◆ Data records
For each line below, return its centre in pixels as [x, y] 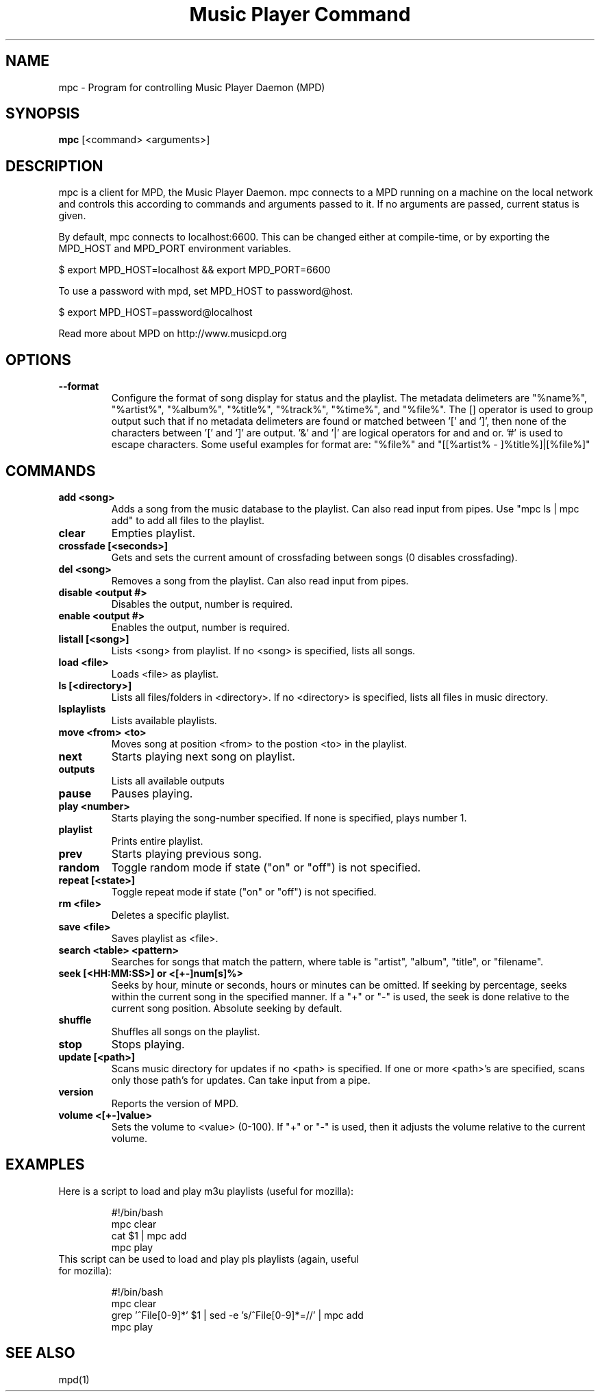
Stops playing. [148, 1044]
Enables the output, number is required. [201, 627]
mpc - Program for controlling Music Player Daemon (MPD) [192, 87]
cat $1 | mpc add [149, 1235]
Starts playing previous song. [187, 853]
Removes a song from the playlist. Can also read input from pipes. [260, 580]
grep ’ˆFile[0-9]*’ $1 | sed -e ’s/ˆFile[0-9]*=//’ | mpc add [237, 1315]
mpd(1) [74, 1379]
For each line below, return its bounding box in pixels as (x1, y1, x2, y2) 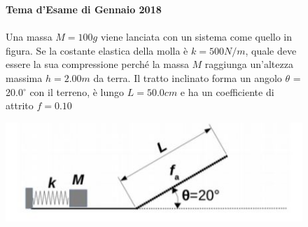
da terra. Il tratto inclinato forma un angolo (93, 70, 282, 85)
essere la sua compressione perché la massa (6, 57, 189, 71)
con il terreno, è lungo (29, 84, 125, 99)
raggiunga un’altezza (204, 57, 293, 71)
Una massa (6, 29, 52, 44)
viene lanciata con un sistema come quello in (100, 29, 293, 44)
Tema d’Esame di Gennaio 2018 (6, 2, 162, 16)
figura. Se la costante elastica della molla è (6, 43, 188, 57)
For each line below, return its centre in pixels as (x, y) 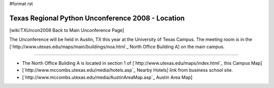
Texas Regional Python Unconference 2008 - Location (97, 18)
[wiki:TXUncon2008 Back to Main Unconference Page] (67, 30)
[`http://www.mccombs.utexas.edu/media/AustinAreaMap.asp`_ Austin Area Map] (107, 77)
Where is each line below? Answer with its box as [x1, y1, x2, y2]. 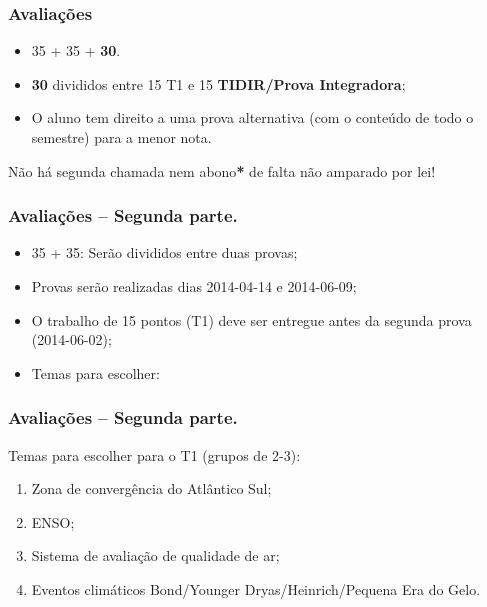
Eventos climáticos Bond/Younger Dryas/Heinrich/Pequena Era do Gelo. [31, 578, 481, 599]
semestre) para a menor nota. [31, 127, 212, 147]
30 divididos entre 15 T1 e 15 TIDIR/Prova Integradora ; [31, 73, 406, 94]
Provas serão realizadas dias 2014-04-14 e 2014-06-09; [31, 276, 357, 296]
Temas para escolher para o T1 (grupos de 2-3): [8, 444, 301, 465]
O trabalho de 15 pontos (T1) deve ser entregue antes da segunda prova [31, 309, 472, 330]
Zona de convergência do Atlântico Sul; [31, 478, 272, 499]
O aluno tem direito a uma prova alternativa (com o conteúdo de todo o [31, 107, 474, 128]

◆ Task description
The lines from the top of the data above through the one holding "raggiunga un’altezza (204, 57, 293, 71)" are to be repeated exactly, and only those, with no pictures.

◆ Response area
For each line below, return its centre in pixels as [x, y] 
Stops playing. [148, 1044]
Enables the output, number is required. [201, 627]
mpc - Program for controlling Music Player Daemon (MPD) [192, 87]
cat $1 | mpc add [149, 1235]
Starts playing previous song. [187, 853]
Removes a song from the playlist. Can also read input from pipes. [260, 580]
grep ’ˆFile[0-9]*’ $1 | sed -e ’s/ˆFile[0-9]*=//’ | mpc add [237, 1315]
mpd(1) [74, 1379]
For each line below, return its bounding box in pixels as (x1, y1, x2, y2) 
da terra. Il tratto inclinato forma un angolo (93, 70, 282, 85)
essere la sua compressione perché la massa (6, 57, 189, 71)
con il terreno, è lungo (29, 84, 125, 99)
raggiunga un’altezza (204, 57, 293, 71)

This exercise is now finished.